● Task goal:
Quote the data below in full, minus the images.

● Given entries:
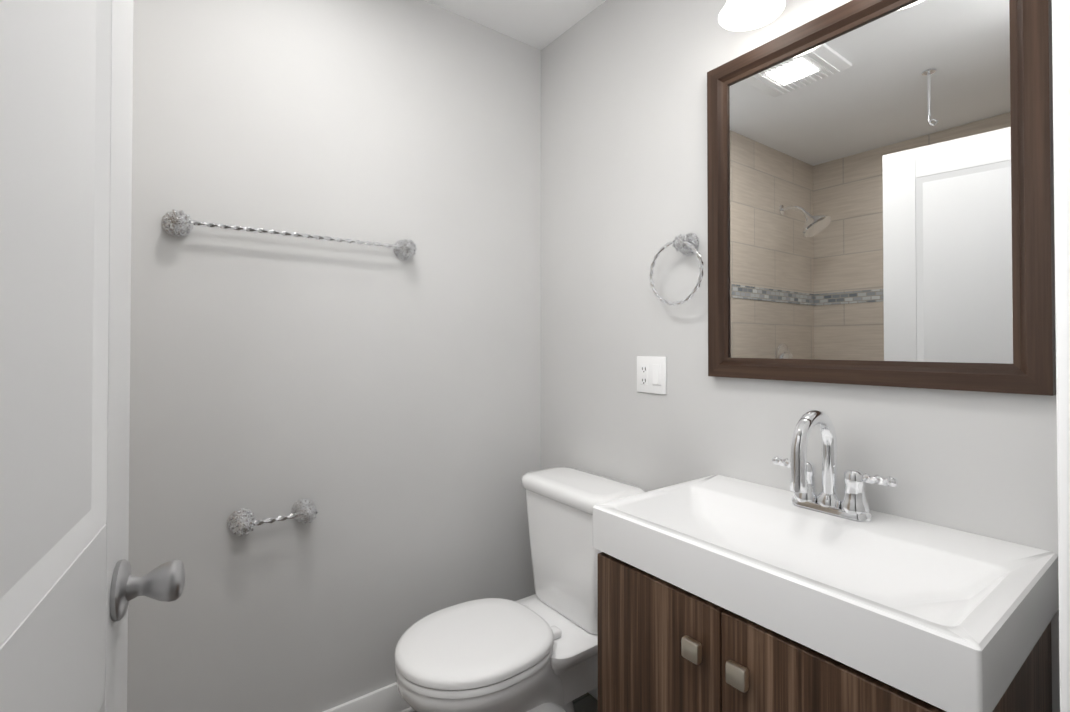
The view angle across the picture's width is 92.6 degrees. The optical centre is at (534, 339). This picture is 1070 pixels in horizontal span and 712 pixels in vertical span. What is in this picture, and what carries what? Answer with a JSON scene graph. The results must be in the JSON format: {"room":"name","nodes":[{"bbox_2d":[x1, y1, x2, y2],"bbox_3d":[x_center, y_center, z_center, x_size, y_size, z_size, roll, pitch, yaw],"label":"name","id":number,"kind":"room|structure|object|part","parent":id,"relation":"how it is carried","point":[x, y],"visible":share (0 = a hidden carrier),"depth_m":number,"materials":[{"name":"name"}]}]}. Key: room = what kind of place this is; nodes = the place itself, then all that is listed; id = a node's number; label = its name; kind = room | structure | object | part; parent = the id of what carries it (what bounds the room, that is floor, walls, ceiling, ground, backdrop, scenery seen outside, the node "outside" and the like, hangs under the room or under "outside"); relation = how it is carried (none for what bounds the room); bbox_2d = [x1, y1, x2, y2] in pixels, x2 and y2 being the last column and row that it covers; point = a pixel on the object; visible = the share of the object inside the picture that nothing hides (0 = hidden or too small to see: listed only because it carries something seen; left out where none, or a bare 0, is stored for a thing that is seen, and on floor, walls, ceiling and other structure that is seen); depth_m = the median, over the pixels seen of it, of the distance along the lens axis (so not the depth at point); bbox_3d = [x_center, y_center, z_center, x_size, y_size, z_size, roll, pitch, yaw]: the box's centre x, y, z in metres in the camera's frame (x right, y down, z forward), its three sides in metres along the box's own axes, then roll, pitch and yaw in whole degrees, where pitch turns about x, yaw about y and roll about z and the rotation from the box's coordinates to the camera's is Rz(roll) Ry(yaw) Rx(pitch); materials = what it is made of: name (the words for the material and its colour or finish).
{"room":"bathroom","nodes":[
{"label":"bathroom","id":0,"kind":"room"},
{"bbox_2d":[127,0,540,711],"bbox_3d":[-0.932,0.032,1.425,2.530,2.418,0.120,0,-1,-36],"label":"wall","id":1,"kind":"structure","parent":0,"point":[379,406],"depth_m":1.56,"materials":[{"name":"paint"}]},
{"bbox_2d":[227,498,317,536],"bbox_3d":[-0.734,0.506,1.446,0.229,0.068,0.072,0,-1,-36],"label":"rail","id":2,"kind":"object","parent":1,"relation":"attached to","point":[241,522],"visible":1,"depth_m":1.43,"materials":[{"name":"silver metal"}]},
{"bbox_2d":[161,209,416,259],"bbox_3d":[-0.672,-0.302,1.504,0.688,0.068,0.068,0,-1,-36],"label":"towel bar","id":3,"kind":"object","parent":1,"relation":"attached to","point":[180,223],"visible":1,"depth_m":1.42,"materials":[{"name":"silver metal"}]},
{"bbox_2d":[323,682,414,711],"bbox_3d":[-0.504,1.186,1.642,1.324,0.115,0.018,0,-1,-36],"label":"baseboard","id":4,"kind":"structure","parent":1,"relation":"attached to","point":[388,698],"depth_m":1.64,"materials":[{"name":"white"}]},
{"bbox_2d":[415,692,597,711],"bbox_3d":[-0.198,1.259,0.416,2.530,0.060,2.593,0,-1,-36],"label":"floor","id":5,"kind":"structure","parent":0,"point":[587,702],"depth_m":1.74,"materials":[{"name":"tile"}]},
{"bbox_2d":[395,466,644,711],"bbox_3d":[-0.052,0.853,1.517,0.729,0.791,0.426,0,-1,-36],"label":"toilet","id":6,"kind":"object","parent":5,"relation":"on","point":[537,651],"visible":0.9,"depth_m":1.48,"materials":[{"name":"white ceramic"}]},
{"bbox_2d":[593,410,1058,711],"bbox_3d":[0.500,0.690,0.992,0.487,1.090,0.666,0,-1,-36],"label":"bathroom vanity","id":7,"kind":"object","parent":5,"relation":"on","point":[718,593],"visible":1,"depth_m":0.88,"materials":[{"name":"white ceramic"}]},
{"bbox_2d":[772,410,897,521],"bbox_3d":[0.583,0.256,1.059,0.184,0.220,0.251,0,-1,-36],"label":"faucet","id":8,"kind":"object","parent":7,"relation":"on","point":[806,505],"depth_m":1.06,"materials":[{"name":"silver metal"}]},
{"bbox_2d":[425,0,605,49],"bbox_3d":[-0.198,-1.219,0.445,2.530,0.060,2.593,0,-1,-36],"label":"ceiling","id":9,"kind":"structure","parent":0,"point":[540,24],"depth_m":1.85,"materials":[{"name":"paint"}]},
{"bbox_2d":[541,0,1059,711],"bbox_3d":[0.575,0.031,1.411,0.120,2.418,1.693,0,-1,-36],"label":"wall","id":10,"kind":"structure","parent":0,"point":[623,142],"depth_m":1.53,"materials":[{"name":"paint"}]},
{"bbox_2d":[588,687,597,699],"bbox_3d":[0.490,1.183,1.401,0.014,0.115,1.557,0,-1,-36],"label":"baseboard","id":11,"kind":"structure","parent":10,"relation":"attached to","point":[594,693],"depth_m":1.77,"materials":[{"name":"white"}]},
{"bbox_2d":[637,356,665,393],"bbox_3d":[0.359,0.110,1.591,0.012,0.114,0.116,0,-1,-36],"label":"outlet","id":12,"kind":"object","parent":10,"relation":"attached to","point":[651,374],"visible":1,"depth_m":1.59,"materials":[{"name":"white plastic"}]},
{"bbox_2d":[649,233,702,305],"bbox_3d":[0.417,-0.203,1.479,0.057,0.212,0.188,0,-1,-36],"label":"towel ring","id":13,"kind":"object","parent":10,"relation":"attached to","point":[687,244],"visible":1,"depth_m":1.46,"materials":[{"name":"silver metal"}]},
{"bbox_2d":[718,0,785,30],"bbox_3d":[0.601,-0.877,1.129,0.186,0.201,0.393,0,-1,-36],"label":"sconce","id":14,"kind":"object","parent":10,"relation":"attached to","point":[740,15],"visible":1,"depth_m":1.26,"materials":[{"name":"white glass"}]},
{"bbox_2d":[707,0,1055,395],"bbox_3d":[0.684,-0.320,1.143,0.027,0.837,0.670,0,-1,-36],"label":"mirror","id":15,"kind":"object","parent":10,"relation":"attached to","point":[880,189],"visible":0.98,"depth_m":1.07,"materials":[{"name":"brown wood"}]},
{"bbox_3d":[0.166,-1.013,0.143,0.790,0.358,0.120,0,-1,-36],"label":"wall","id":16,"kind":"structure","parent":0,"visible":0},
{"bbox_2d":[0,0,184,711],"bbox_3d":[-0.352,0.205,0.358,0.200,2.030,0.758,0,-1,-36],"label":"door","id":17,"kind":"structure","parent":16,"relation":"in","point":[71,586],"depth_m":0.48,"materials":[{"name":"white"}]},
{"bbox_3d":[-0.535,0.306,0.628,0.173,0.070,0.105,0,-1,-36],"label":"knob","id":18,"kind":"part","parent":17,"relation":"part of","materials":[{"name":"grey metal"}]},
{"bbox_2d":[1052,0,1069,711],"bbox_3d":[0.186,0.166,0.152,0.850,2.120,0.141,0,-1,-36],"label":"door frame","id":19,"kind":"structure","parent":16,"relation":"attached to","point":[1061,68],"depth_m":0.41,"materials":[{"name":"white"}]}
]}

● Output for this exercise:
The view angle across the picture's width is 92.6 degrees. The optical centre is at (534, 339). This picture is 1070 pixels in horizontal span and 712 pixels in vertical span. What is in this picture, and what carries what? Answer with a JSON scene graph. The results must be in the JSON format: {"room":"name","nodes":[{"bbox_2d":[x1, y1, x2, y2],"bbox_3d":[x_center, y_center, z_center, x_size, y_size, z_size, roll, pitch, yaw],"label":"name","id":number,"kind":"room|structure|object|part","parent":id,"relation":"how it is carried","point":[x, y],"visible":share (0 = a hidden carrier),"depth_m":number,"materials":[{"name":"name"}]}]}. Key: room = what kind of place this is; nodes = the place itself, then all that is listed; id = a node's number; label = its name; kind = room | structure | object | part; parent = the id of what carries it (what bounds the room, that is floor, walls, ceiling, ground, backdrop, scenery seen outside, the node "outside" and the like, hangs under the room or under "outside"); relation = how it is carried (none for what bounds the room); bbox_2d = [x1, y1, x2, y2] in pixels, x2 and y2 being the last column and row that it covers; point = a pixel on the object; visible = the share of the object inside the picture that nothing hides (0 = hidden or too small to see: listed only because it carries something seen; left out where none, or a bare 0, is stored for a thing that is seen, and on floor, walls, ceiling and other structure that is seen); depth_m = the median, over the pixels seen of it, of the distance along the lens axis (so not the depth at point); bbox_3d = [x_center, y_center, z_center, x_size, y_size, z_size, roll, pitch, yaw]: the box's centre x, y, z in metres in the camera's frame (x right, y down, z forward), its three sides in metres along the box's own axes, then roll, pitch and yaw in whole degrees, where pitch turns about x, yaw about y and roll about z and the rotation from the box's coordinates to the camera's is Rz(roll) Ry(yaw) Rx(pitch); materials = what it is made of: name (the words for the material and its colour or finish).
{"room":"bathroom","nodes":[
{"label":"bathroom","id":0,"kind":"room"},
{"bbox_2d":[127,0,540,711],"bbox_3d":[-0.932,0.032,1.425,2.530,2.418,0.120,0,-1,-36],"label":"wall","id":1,"kind":"structure","parent":0,"point":[379,406],"depth_m":1.56,"materials":[{"name":"paint"}]},
{"bbox_2d":[227,498,317,536],"bbox_3d":[-0.734,0.506,1.446,0.229,0.068,0.072,0,-1,-36],"label":"rail","id":2,"kind":"object","parent":1,"relation":"attached to","point":[241,522],"visible":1,"depth_m":1.43,"materials":[{"name":"silver metal"}]},
{"bbox_2d":[161,209,416,259],"bbox_3d":[-0.672,-0.302,1.504,0.688,0.068,0.068,0,-1,-36],"label":"towel bar","id":3,"kind":"object","parent":1,"relation":"attached to","point":[180,223],"visible":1,"depth_m":1.42,"materials":[{"name":"silver metal"}]},
{"bbox_2d":[323,682,414,711],"bbox_3d":[-0.504,1.186,1.642,1.324,0.115,0.018,0,-1,-36],"label":"baseboard","id":4,"kind":"structure","parent":1,"relation":"attached to","point":[388,698],"depth_m":1.64,"materials":[{"name":"white"}]},
{"bbox_2d":[415,692,597,711],"bbox_3d":[-0.198,1.259,0.416,2.530,0.060,2.593,0,-1,-36],"label":"floor","id":5,"kind":"structure","parent":0,"point":[587,702],"depth_m":1.74,"materials":[{"name":"tile"}]},
{"bbox_2d":[395,466,644,711],"bbox_3d":[-0.052,0.853,1.517,0.729,0.791,0.426,0,-1,-36],"label":"toilet","id":6,"kind":"object","parent":5,"relation":"on","point":[537,651],"visible":0.9,"depth_m":1.48,"materials":[{"name":"white ceramic"}]},
{"bbox_2d":[593,410,1058,711],"bbox_3d":[0.500,0.690,0.992,0.487,1.090,0.666,0,-1,-36],"label":"bathroom vanity","id":7,"kind":"object","parent":5,"relation":"on","point":[718,593],"visible":1,"depth_m":0.88,"materials":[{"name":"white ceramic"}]},
{"bbox_2d":[772,410,897,521],"bbox_3d":[0.583,0.256,1.059,0.184,0.220,0.251,0,-1,-36],"label":"faucet","id":8,"kind":"object","parent":7,"relation":"on","point":[806,505],"depth_m":1.06,"materials":[{"name":"silver metal"}]},
{"bbox_2d":[425,0,605,49],"bbox_3d":[-0.198,-1.219,0.445,2.530,0.060,2.593,0,-1,-36],"label":"ceiling","id":9,"kind":"structure","parent":0,"point":[540,24],"depth_m":1.85,"materials":[{"name":"paint"}]},
{"bbox_2d":[541,0,1059,711],"bbox_3d":[0.575,0.031,1.411,0.120,2.418,1.693,0,-1,-36],"label":"wall","id":10,"kind":"structure","parent":0,"point":[623,142],"depth_m":1.53,"materials":[{"name":"paint"}]},
{"bbox_2d":[588,687,597,699],"bbox_3d":[0.490,1.183,1.401,0.014,0.115,1.557,0,-1,-36],"label":"baseboard","id":11,"kind":"structure","parent":10,"relation":"attached to","point":[594,693],"depth_m":1.77,"materials":[{"name":"white"}]},
{"bbox_2d":[637,356,665,393],"bbox_3d":[0.359,0.110,1.591,0.012,0.114,0.116,0,-1,-36],"label":"outlet","id":12,"kind":"object","parent":10,"relation":"attached to","point":[651,374],"visible":1,"depth_m":1.59,"materials":[{"name":"white plastic"}]},
{"bbox_2d":[649,233,702,305],"bbox_3d":[0.417,-0.203,1.479,0.057,0.212,0.188,0,-1,-36],"label":"towel ring","id":13,"kind":"object","parent":10,"relation":"attached to","point":[687,244],"visible":1,"depth_m":1.46,"materials":[{"name":"silver metal"}]},
{"bbox_2d":[718,0,785,30],"bbox_3d":[0.601,-0.877,1.129,0.186,0.201,0.393,0,-1,-36],"label":"sconce","id":14,"kind":"object","parent":10,"relation":"attached to","point":[740,15],"visible":1,"depth_m":1.26,"materials":[{"name":"white glass"}]},
{"bbox_2d":[707,0,1055,395],"bbox_3d":[0.684,-0.320,1.143,0.027,0.837,0.670,0,-1,-36],"label":"mirror","id":15,"kind":"object","parent":10,"relation":"attached to","point":[880,189],"visible":0.98,"depth_m":1.07,"materials":[{"name":"brown wood"}]},
{"bbox_3d":[0.166,-1.013,0.143,0.790,0.358,0.120,0,-1,-36],"label":"wall","id":16,"kind":"structure","parent":0,"visible":0},
{"bbox_2d":[0,0,184,711],"bbox_3d":[-0.352,0.205,0.358,0.200,2.030,0.758,0,-1,-36],"label":"door","id":17,"kind":"structure","parent":16,"relation":"in","point":[71,586],"depth_m":0.48,"materials":[{"name":"white"}]},
{"bbox_3d":[-0.535,0.306,0.628,0.173,0.070,0.105,0,-1,-36],"label":"knob","id":18,"kind":"part","parent":17,"relation":"part of","materials":[{"name":"grey metal"}]},
{"bbox_2d":[1052,0,1069,711],"bbox_3d":[0.186,0.166,0.152,0.850,2.120,0.141,0,-1,-36],"label":"door frame","id":19,"kind":"structure","parent":16,"relation":"attached to","point":[1061,68],"depth_m":0.41,"materials":[{"name":"white"}]}
]}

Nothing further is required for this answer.